Without that money, Congress will have to look elsewhere if it is not to destabilize the individual insurance market; the CBPP cited figures from the Urban Institute estimating that if the ACA is not replaced, the number of uninsured will increase by 30 million by 2019. Since the president has promised “better” and “cheaper” health care, Congress may turn elsewhere to save money.

The CBPP report said, “Given Republicans’ opposition to revenue increases, such as those used to fund the ACA, they most likely would turn to Medicaid and Medicare as their primary source of savings to finance a ‘replacement’ measure, creating tremendous pressure to radically restructure those programs along the lines of past Republican proposals.”

It continued, “Such changes would put the health and financial status of tens of millions of Americans at risk—including low-income families, people with disabilities, and seniors covered through Medicaid and Medicare—on top of the people who would lose coverage due to ACA repeal.”

And that could, at the very least, derail retirement as retirees increasingly use retirement savings to pay for health care, and at the worst, jeopardize their health and very lives.

Here are the tenets the AGS says are necessary to remember as changes to the ACA are debated.

4. As boomers age, the eldercare workforce must be expanded to meet the demographic challenge that presents.

AGS said that coming policies “need to support increasing the number of health care professionals with geriatrics expertise.” In addition, those who care for the elderly must have access to training in geriatrics—training that is developed to be “effective and accessible” and “relevant to the worker.”

In addition, policies must support a living wage with benefits for those who work with the elderly.

3. Care of seniors exists in a greater social context of families and communities.

One problem with modern medicine can be that patients—and their symptoms or illnesses—are treated as if in a vacuum. However, the AGS pointed out that “[t]he health of the population across all age groups has important implications for the health of seniors.”

The functioning of the family units and communities in which seniors live affects their quality of life and health. In addition, transportation and housing programs are essential in preserving community integration. But the care given to younger people affects how healthy they are—and how much must be spent on Medicare for them—after they turn 65.

Also, failing to support informal caregivers and families suffering the financial and physical consequences of caregiving, by shifting costs and responsibilities to them from the health care system, threatens not just their ability to provide that care, but their own health as well.

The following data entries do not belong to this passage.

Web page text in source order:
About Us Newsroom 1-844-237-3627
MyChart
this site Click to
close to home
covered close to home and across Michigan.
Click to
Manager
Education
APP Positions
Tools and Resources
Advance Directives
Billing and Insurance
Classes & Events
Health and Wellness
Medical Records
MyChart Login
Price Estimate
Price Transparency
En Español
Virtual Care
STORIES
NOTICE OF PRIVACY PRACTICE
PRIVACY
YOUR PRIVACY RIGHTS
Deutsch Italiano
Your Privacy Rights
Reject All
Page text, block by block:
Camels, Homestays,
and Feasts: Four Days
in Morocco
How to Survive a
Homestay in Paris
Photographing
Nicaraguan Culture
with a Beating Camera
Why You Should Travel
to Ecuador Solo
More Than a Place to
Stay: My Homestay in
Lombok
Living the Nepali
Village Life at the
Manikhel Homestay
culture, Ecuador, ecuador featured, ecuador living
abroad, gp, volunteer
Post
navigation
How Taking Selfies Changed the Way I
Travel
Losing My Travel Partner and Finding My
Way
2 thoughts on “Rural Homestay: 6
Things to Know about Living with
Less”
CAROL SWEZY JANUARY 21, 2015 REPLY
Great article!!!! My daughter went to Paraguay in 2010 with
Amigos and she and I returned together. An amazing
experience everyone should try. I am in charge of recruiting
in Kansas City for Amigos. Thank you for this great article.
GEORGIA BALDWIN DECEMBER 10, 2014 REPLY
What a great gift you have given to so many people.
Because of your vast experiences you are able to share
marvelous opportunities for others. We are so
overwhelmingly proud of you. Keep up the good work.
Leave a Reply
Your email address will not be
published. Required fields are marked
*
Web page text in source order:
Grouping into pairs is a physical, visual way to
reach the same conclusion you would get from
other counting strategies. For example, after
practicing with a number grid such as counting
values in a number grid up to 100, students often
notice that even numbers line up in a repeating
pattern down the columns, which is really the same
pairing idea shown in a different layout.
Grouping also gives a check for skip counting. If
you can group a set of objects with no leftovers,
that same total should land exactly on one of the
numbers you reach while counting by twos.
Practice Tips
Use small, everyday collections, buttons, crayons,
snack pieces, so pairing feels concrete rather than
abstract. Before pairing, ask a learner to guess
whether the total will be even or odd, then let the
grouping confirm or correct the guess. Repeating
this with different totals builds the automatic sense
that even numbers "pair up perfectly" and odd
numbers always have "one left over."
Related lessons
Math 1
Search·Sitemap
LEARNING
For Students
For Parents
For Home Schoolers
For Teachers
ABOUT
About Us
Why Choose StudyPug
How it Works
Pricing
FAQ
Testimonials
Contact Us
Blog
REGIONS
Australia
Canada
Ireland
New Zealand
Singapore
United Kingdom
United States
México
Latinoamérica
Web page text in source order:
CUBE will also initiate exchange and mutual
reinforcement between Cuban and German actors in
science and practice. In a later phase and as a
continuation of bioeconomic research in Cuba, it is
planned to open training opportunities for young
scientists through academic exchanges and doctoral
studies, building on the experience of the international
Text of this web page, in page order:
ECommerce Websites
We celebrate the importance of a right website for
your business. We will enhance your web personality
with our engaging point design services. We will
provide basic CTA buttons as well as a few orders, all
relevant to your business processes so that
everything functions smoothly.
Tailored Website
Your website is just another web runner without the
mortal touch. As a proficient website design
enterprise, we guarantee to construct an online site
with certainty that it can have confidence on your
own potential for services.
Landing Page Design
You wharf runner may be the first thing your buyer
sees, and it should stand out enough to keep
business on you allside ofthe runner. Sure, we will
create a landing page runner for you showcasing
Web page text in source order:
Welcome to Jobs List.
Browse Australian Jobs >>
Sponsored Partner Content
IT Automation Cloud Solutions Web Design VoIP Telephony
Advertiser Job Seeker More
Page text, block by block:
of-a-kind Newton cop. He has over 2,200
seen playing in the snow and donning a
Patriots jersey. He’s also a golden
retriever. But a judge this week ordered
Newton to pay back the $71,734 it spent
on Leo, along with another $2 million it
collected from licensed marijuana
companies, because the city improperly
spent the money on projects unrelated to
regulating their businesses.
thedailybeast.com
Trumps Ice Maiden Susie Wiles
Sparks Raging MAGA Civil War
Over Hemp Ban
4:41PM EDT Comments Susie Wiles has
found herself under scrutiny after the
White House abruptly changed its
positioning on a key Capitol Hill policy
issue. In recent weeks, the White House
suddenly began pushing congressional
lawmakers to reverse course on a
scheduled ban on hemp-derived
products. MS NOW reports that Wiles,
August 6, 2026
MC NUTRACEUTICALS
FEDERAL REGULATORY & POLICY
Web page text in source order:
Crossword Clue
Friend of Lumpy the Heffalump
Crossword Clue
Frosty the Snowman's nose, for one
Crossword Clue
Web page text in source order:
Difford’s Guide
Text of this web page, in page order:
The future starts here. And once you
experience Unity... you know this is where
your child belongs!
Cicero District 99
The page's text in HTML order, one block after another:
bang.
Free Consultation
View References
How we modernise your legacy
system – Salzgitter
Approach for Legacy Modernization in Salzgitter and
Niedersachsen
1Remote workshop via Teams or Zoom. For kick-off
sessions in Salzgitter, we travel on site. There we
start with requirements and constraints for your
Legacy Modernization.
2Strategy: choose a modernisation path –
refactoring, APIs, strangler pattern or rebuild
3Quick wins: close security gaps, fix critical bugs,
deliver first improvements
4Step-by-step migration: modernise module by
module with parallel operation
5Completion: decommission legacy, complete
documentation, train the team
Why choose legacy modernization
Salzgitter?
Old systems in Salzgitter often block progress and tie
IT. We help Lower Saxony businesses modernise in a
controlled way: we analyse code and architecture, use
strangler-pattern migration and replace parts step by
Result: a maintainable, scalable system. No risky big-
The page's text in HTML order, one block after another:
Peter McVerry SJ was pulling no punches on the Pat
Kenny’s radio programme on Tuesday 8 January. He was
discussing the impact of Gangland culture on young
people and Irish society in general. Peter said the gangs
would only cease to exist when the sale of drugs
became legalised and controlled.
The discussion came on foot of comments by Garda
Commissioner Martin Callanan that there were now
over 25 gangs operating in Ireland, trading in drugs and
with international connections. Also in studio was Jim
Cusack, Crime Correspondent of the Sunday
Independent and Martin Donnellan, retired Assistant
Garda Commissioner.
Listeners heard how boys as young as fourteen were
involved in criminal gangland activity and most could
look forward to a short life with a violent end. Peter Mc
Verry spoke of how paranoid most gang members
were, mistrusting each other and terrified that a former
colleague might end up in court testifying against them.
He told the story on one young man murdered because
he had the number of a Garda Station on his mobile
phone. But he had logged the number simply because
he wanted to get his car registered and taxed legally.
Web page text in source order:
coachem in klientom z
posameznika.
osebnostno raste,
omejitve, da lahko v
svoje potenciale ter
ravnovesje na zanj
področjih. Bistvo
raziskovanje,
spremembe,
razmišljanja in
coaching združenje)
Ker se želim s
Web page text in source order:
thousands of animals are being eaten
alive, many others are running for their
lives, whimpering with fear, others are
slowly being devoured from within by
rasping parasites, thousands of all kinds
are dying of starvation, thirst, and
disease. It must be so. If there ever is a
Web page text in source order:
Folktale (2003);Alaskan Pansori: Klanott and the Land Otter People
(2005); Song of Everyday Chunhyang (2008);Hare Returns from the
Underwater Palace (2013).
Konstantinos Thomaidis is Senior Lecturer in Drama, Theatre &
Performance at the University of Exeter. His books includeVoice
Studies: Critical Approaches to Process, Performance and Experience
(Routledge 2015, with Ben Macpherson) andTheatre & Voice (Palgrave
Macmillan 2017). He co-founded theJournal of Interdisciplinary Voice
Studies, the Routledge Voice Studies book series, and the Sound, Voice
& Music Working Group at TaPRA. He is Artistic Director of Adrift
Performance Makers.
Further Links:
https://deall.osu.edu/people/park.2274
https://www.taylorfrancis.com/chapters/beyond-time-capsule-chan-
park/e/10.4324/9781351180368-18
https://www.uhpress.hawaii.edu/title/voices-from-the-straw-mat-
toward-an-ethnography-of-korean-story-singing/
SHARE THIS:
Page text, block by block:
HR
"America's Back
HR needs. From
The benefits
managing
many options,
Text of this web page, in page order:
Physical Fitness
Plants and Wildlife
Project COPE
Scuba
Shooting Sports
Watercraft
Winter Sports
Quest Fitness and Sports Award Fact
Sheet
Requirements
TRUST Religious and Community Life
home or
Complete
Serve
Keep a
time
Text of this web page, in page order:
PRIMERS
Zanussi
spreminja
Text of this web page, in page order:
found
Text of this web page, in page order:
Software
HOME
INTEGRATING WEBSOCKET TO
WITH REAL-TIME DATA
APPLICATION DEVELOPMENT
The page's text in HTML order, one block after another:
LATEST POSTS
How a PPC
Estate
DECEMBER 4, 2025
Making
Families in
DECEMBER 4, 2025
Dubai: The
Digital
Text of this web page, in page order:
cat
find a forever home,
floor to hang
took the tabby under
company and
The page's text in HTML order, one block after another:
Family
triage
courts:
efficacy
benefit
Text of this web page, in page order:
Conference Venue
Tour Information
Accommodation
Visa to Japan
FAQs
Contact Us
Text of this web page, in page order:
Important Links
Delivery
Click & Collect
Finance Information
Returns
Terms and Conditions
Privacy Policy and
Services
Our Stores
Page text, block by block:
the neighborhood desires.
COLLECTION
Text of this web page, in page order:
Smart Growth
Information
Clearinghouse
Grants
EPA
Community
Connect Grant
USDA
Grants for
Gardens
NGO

2. Health care payment and delivery system change should be evidence based.

The Centers for Medicare & Medicaid Services (CMS), said the AGS, is the largest payer of health care in America. Because of that, it said, CMS “should not be a passive buyer; but should shape care by the development and testing of innovative models of care that address chronic disease and multi-morbidity management.”

Testing and objective independent evaluation, focused on “metrics and outcomes that are relevant to the most vulnerable and complex beneficiaries,” must take place before any payment or care delivery change is adopted.

1. Care must be patient-centered and reflect patient preferences.

Access to community-based long-term services and supports (LTSS), according to the AGS, must be meaningful, and health and long-term care services should be available no matter which state patients call home.

In addition, care should be focused on the person and not the condition, with behavioral and mental health care integrated with medical care. Also, mental health benefits must have parity.